We will continue to review state registration and licensing requirements that may become applicable to us in the future. As a result of providing portfolio management services, additional licensing schemes may apply to us. As a result of our continuing review, we may determine that registration or licensing is required in jurisdictions where we are not currently registered or licensed. In such a case, we may proceed with licensing or registration in the affected state, or we may attempt to restructure our activities in a manner that we believe to be exempt from such licensing or registration.
99
Compliance with state licensing requirements could involve additional costs, which could have a material adverse effect on our business. Our failure to comply with these laws could lead to, among other things:
- •
- curtailment of our ability to continue to conduct business in the relevant jurisdiction, pending processing of registration or a license application;
- •
- administrative enforcement actions;
- •
- class action lawsuits;
- •
- the assertion of legal defenses delaying or otherwise affecting the enforcement of loans; and
- •
- criminal as well as civil liability, each of which could have a material adverse effect on our business.

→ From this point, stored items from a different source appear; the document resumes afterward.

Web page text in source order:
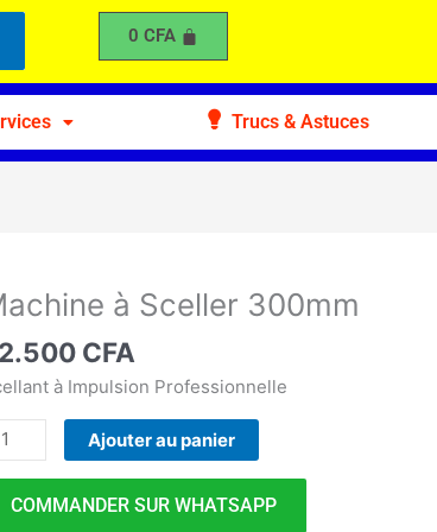
0 CFA
Trucs & Astuces
à Sceller 300mm
CFA
à Impulsion Professionnelle
Ajouter au panier
COMMANDER SUR WHATSAPP

As a federally chartered institution, Union Federal, including its operating subsidiary, FMLOS, may conduct its business without regard to such state licensing laws and requirements. We currently provide outsourced education loan origination services through FMLOS on a fee-for-service basis. To the extent that these activities are conducted through Union Federal or FMLOS, we believe state regulatory requirements affecting loan brokers, small lenders and credit services organizations will be less likely to be asserted. Operational restrictions imposed by federal regulators could, however, limit our ability to offer services through FMLOS on a fee-for-service basis.
We may be exposed to liability for failures of third parties with which we do business to comply with the registration, licensing and other requirements that apply to them.

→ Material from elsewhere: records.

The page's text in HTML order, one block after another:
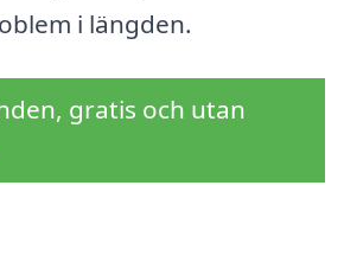
i längden.
gratis och utan
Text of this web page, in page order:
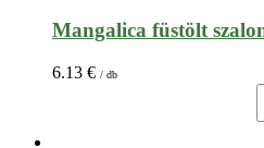
Mangalica füstölt
6.13 € / db
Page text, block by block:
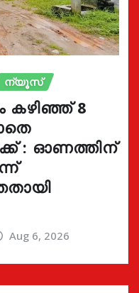
ന്യൂസ്
കഴിഞ്ഞ് 8
: ഓണത്തിന്
Aug 6, 2026
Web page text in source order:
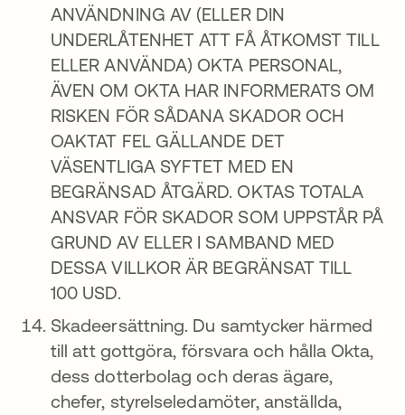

Third parties with which we do business, including federal and state chartered financial institutions, non-bank loan marketers, as well as TERI, are subject to registration, licensing and extensive governmental regulations, including Truth-in-Lending laws and other consumer protection laws and regulations. For example, some of the third party marketers with which we have done or may do business may be subject to state registration or licensing requirements and laws and regulations, including those relating to small loans, loan brokers and credit services organizations. As a result of the activities that we conduct or may conduct for our clients, it may be asserted that we have some responsibility for compliance by third parties with which we do business with the laws and regulations applicable to them, whether on contractual or other grounds. If it is determined that we have failed to comply with our obligations with respect to these third parties, we could be subject to civil or criminal liability.

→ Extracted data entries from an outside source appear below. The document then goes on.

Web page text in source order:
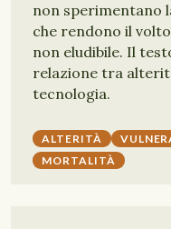
non sperimentano
che rendono il
non eludibile. Il
relazione tra
tecnologia.
ALTERITÀ
MORTALITÀ
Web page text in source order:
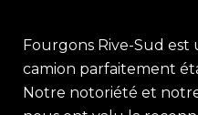
Fourgons Rive-Sud
camion parfaitement
Notre notoriété et
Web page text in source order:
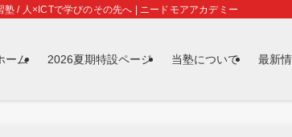
/ 人×ICTで学びのその先へ | ニードモアアカデミー
ーム 2026夏期特設ページ 当塾について 最新

Failure to comply with consumer protection laws could subject us to civil and criminal penalties or litigation, including class actions, and have a material adverse effect on our business.
The federal government and state governments regulate extensively the financial institutions and other entities that originate loans in the education loan market. These regulations include bankruptcy, tax, usury, disclosure, credit reporting, identity theft, privacy, fraud and abuse and other laws to protect borrowers. Changes in consumer protection laws or related regulations, or in the prevailing interpretations thereof, may expose us to litigation, result in greater compliance costs, adversely affect the collection of balances due on the loan assets held by securitization trusts or otherwise adversely affect our business. We could incur substantial additional expense complying with these requirements and may be required to create new processes and information systems. Moreover, changes in the consumer protection laws and related regulations, or in the prevailing interpretations thereof, could invalidate or call into question the legality of certain of our services and business practices.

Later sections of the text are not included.